[Task instructions] Scan the entries below for "reliable" and copy each line that holds it.

[Source information]
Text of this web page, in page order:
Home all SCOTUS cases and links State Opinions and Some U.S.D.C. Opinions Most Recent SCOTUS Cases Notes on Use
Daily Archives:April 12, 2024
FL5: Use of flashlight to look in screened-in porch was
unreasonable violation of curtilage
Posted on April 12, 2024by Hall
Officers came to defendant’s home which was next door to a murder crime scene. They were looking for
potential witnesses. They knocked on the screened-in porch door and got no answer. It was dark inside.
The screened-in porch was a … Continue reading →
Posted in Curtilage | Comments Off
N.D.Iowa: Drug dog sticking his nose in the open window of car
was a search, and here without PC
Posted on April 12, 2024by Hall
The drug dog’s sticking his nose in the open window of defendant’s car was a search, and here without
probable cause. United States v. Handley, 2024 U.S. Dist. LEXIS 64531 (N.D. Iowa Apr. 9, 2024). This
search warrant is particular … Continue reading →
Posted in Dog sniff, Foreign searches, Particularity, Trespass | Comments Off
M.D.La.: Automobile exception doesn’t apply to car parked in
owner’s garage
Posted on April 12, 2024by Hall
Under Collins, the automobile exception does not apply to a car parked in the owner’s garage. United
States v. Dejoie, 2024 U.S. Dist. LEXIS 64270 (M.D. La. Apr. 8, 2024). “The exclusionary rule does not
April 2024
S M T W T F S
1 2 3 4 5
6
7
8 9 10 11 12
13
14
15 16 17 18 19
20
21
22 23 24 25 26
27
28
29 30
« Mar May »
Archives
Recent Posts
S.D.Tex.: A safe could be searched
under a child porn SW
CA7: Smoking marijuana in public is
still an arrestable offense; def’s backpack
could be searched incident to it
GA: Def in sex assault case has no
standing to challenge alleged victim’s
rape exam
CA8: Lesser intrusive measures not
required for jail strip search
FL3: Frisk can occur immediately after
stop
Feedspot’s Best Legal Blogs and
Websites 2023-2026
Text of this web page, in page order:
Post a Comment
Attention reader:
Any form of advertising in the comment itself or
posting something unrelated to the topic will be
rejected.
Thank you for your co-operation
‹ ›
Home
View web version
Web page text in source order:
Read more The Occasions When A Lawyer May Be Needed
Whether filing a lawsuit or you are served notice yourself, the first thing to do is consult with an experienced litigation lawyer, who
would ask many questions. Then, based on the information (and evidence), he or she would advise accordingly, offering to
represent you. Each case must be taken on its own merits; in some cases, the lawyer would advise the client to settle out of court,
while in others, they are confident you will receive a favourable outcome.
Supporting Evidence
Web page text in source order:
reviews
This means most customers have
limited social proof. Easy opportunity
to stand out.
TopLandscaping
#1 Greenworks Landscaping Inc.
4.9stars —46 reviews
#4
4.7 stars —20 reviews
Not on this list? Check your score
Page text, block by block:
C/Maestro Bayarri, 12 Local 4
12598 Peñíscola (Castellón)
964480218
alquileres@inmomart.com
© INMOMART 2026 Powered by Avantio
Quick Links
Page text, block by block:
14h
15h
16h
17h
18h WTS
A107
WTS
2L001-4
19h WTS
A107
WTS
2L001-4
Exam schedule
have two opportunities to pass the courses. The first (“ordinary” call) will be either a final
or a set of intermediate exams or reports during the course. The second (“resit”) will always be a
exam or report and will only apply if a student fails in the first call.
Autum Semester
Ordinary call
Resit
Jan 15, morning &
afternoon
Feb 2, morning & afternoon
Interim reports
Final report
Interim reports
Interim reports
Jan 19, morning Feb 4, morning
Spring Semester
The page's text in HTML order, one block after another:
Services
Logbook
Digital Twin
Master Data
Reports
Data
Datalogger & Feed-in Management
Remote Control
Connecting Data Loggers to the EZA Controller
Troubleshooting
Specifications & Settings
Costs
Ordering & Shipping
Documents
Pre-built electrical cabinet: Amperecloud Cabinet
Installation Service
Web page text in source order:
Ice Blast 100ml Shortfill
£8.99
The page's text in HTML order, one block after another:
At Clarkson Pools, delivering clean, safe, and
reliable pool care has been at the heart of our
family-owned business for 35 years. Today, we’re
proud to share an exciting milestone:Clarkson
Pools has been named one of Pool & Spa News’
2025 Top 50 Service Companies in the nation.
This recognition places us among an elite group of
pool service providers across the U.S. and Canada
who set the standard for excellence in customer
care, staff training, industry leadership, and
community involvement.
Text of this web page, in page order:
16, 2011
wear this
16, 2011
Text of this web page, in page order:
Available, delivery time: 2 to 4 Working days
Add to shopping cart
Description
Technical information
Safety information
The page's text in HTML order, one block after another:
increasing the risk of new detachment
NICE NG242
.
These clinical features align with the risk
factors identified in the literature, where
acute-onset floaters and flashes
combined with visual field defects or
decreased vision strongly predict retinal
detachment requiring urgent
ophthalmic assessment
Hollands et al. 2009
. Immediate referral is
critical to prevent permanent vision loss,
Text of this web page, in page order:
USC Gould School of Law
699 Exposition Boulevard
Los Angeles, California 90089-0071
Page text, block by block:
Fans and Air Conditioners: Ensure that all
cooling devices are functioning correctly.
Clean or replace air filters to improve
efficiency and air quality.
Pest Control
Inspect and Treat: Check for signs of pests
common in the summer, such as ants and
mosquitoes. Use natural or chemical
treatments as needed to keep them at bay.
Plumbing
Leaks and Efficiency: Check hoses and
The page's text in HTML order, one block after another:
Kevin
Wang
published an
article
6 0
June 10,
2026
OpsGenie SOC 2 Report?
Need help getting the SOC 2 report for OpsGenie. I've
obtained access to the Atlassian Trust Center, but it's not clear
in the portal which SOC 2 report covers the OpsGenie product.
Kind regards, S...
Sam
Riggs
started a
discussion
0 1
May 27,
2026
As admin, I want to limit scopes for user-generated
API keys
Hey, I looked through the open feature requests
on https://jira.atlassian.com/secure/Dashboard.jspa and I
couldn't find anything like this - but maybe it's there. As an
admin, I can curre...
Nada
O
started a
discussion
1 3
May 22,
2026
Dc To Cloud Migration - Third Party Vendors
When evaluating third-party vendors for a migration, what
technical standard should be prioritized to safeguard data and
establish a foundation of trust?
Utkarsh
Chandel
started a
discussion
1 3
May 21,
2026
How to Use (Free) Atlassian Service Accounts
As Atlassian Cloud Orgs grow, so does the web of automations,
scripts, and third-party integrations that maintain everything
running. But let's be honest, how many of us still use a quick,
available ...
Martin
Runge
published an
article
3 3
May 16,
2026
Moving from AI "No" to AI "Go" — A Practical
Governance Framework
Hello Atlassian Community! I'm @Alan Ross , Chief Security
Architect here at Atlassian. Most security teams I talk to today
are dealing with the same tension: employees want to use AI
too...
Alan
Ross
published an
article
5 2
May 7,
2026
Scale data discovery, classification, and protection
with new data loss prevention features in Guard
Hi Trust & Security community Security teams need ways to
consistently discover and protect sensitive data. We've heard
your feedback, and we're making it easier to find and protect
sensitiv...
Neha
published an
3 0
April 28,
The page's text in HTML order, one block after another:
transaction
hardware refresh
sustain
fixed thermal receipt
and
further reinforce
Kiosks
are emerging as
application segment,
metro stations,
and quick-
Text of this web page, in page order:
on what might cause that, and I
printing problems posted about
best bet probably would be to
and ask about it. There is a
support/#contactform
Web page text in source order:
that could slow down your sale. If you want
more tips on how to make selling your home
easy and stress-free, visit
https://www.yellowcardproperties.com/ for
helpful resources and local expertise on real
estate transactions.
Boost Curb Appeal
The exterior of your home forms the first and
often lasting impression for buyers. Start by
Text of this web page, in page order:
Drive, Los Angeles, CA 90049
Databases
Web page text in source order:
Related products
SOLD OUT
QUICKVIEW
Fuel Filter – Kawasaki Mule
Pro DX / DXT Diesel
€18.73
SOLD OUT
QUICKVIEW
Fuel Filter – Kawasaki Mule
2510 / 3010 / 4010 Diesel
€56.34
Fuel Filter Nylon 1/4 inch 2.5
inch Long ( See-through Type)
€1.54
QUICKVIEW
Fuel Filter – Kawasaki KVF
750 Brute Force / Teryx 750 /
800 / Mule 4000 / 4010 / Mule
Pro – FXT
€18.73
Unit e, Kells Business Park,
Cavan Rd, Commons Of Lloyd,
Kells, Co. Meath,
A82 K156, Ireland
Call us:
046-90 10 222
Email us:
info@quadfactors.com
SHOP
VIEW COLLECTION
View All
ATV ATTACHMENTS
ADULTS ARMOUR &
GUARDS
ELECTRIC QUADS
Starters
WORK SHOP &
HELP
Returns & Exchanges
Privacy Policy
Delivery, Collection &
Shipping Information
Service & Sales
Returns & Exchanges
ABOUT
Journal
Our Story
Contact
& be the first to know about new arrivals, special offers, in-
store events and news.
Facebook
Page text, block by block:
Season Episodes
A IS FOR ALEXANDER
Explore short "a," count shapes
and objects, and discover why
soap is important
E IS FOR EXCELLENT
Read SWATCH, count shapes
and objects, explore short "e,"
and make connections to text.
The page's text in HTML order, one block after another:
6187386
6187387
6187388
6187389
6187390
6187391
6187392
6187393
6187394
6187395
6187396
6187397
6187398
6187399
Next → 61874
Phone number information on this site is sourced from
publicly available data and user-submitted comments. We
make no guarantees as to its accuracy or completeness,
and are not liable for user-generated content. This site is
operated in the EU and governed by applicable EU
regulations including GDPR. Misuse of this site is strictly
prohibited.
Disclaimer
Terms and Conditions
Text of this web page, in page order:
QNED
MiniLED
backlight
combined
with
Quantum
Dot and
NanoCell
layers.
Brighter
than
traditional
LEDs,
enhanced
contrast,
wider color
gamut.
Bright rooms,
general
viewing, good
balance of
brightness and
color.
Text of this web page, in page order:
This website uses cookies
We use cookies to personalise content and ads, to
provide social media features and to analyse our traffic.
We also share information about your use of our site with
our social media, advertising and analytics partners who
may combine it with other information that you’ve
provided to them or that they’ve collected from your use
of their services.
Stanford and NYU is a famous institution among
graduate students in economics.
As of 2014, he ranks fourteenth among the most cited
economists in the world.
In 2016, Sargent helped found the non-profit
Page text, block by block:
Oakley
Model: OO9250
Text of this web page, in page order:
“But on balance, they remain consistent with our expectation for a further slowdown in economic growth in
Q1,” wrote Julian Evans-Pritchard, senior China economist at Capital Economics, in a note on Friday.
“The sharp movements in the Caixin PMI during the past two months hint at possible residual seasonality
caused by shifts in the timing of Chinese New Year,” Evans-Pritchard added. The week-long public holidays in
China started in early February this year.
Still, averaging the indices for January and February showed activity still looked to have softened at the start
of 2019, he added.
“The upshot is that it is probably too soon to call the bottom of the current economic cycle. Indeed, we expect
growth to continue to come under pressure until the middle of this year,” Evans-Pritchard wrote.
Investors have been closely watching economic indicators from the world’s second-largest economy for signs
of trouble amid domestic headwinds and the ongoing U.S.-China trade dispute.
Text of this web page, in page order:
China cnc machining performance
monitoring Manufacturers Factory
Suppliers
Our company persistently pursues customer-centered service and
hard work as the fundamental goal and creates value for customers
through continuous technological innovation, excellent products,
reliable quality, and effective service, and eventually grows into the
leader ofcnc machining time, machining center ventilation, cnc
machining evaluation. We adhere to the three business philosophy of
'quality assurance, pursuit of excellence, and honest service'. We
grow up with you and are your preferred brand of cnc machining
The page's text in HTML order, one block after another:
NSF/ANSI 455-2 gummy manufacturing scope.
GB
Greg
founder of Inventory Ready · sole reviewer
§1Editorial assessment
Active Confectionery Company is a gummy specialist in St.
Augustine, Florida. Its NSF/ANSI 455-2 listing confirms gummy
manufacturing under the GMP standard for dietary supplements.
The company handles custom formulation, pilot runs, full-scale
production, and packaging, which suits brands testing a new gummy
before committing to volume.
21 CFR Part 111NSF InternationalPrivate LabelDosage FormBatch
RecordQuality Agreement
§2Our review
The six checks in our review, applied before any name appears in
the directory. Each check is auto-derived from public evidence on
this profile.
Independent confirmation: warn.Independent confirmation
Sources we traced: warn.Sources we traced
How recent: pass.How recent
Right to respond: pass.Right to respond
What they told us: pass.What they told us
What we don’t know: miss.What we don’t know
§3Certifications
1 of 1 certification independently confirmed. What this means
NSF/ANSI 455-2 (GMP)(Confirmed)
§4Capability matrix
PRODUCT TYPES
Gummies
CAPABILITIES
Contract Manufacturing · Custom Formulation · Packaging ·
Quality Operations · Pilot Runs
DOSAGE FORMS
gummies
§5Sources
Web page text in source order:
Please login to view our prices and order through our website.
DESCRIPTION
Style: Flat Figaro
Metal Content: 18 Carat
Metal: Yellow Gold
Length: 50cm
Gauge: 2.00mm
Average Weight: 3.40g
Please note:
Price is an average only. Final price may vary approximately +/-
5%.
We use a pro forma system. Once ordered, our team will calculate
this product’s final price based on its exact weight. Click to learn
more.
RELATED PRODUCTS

[Reply to the task]
reliable pool care has been at the heart of our
reliable quality, and effective service, and eventually grows into the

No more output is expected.